A profanity is a word, expression, gesture, or other social behavior which is socially constructed or interpreted as insulting, rude, vulgar, desecrating, or showing disrespect.[1]

The original meaning of the adjective profane (Latin: "in front of", "outside the temple") referred to items not belonging to the church, e.g. "The fort is the oldest profane building in the town, but the local monastery is older, and is the oldest building," or "besides designing churches, he also designed many profane buildings". Over time this meaning changed to the current meaning.

Other words commonly used to describe profane language or its use include: curse, pejorative language, swearing, expletive, oath, bad word, dirty word, strong language, irreverent language, obscenity language, choice words, blasphemy language, foul language, and bad or adult language.

Contents

Statistics

Tape-recorded conversations find that roughly 80–90 spoken words each day—0.5% to 0.7% of all words—are swear words with people varying from between 0% to 3.4%. In comparison first person plural pronouns (we, us, our) make up 1% of spoken words.[2]

Research looking at swearing in 1986, 1997, and 2006 in America found the same top ten words were used of a set of over 70 different swear words. The most used swear words were fuck, shit, hell, damn, goddamn, ass, bitch, and crap—these eight made up roughly 80% of all profanities. Two words, fuck and shit, accounted for one third to one half of them.[2]

Types of profanity

Steven Pinker's book The Stuff of Thought breaks profanity down into five categories:

  • Dysphemistic profanity – which explicitly forces the listener to think about negative or provocative matter. Using the wrong euphemism has a dysphemistic effect. (Ex: "I have to take a shit")
  • Abusive profanity – for abuse or intimidation or insulting of others (Ex: "Fuck you, you fucking cocksucker!")
  • Idiomatic profanity – swearing without really referring to the matter.
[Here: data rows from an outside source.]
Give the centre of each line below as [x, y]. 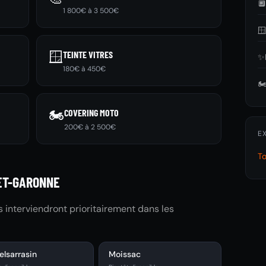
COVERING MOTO [91, 113]
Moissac [125, 254]
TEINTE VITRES [88, 54]
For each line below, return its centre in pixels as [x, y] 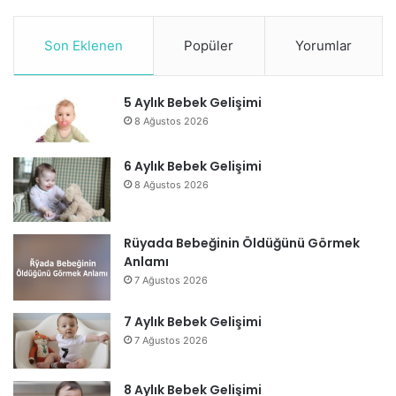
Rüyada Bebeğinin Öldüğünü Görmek [242, 244]
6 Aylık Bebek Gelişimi [193, 167]
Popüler [209, 45]
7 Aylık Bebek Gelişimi [193, 322]
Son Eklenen [84, 45]
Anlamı [146, 262]
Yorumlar [323, 45]
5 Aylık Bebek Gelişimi [193, 102]
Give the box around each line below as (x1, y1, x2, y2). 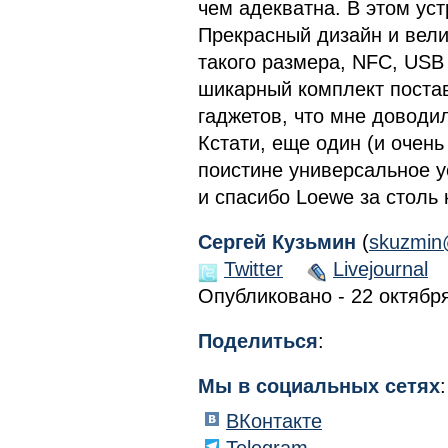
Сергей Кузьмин (198, 231, 356, 253)
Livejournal (333, 258, 428, 280)
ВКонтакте (226, 410, 322, 432)
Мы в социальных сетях (198, 375, 440, 397)
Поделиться (198, 330, 318, 352)
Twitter (224, 258, 283, 280)
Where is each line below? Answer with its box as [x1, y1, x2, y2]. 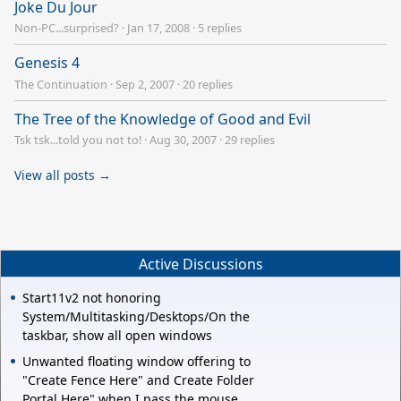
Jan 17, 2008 [127, 20, 190, 37]
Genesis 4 [14, 53, 80, 73]
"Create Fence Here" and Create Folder [22, 371, 254, 389]
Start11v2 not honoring [22, 289, 161, 307]
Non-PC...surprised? [14, 20, 119, 37]
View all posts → [14, 166, 111, 184]
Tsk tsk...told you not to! [14, 132, 141, 149]
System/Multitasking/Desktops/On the [22, 308, 250, 326]
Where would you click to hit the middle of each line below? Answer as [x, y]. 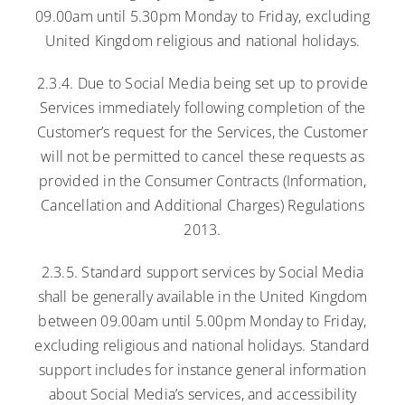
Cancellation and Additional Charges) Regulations [202, 205]
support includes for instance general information [202, 369]
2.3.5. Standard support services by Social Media [202, 272]
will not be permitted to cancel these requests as [202, 156]
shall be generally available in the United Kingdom [202, 296]
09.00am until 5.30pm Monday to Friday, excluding [202, 16]
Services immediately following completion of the [202, 107]
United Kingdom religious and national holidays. [202, 40]
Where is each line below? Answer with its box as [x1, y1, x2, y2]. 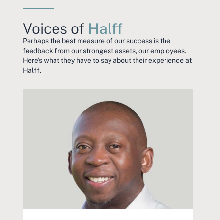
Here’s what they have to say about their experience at [23, 55, 192, 65]
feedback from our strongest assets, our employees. [23, 46, 186, 55]
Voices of [23, 18, 88, 38]
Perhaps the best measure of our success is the [23, 36, 170, 45]
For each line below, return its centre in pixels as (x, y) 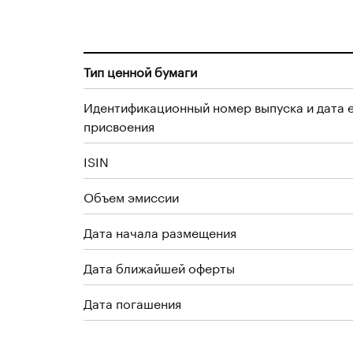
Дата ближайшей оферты (159, 267)
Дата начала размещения (160, 231)
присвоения (119, 125)
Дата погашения (132, 302)
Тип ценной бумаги (140, 71)
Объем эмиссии (131, 196)
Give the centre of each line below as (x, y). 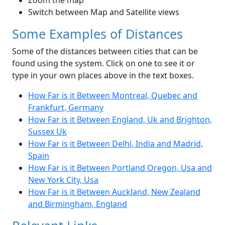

Just using the words to arouse interest, to show off, and express to peers that the setting is informal. (Ex: "Shit, I was pretty fucked up last night.")
  • Emphatic swearing – to emphasize something with swearing. (Ex: "I'm not going to do a fucking thing!" The word "fucking" emphasizes his refusal to do anything)
  • Cathartic profanity – when something bad happens like coffee spilling, people curse. (Ex: "Shit, my coffee just fell!")

According to Pinker, the content of profane language can also be broken into five categories of negative emotion:

  • The Supernatural – Evokes emotions of awe & fear. (Ex: "What the fuck is going on, here?")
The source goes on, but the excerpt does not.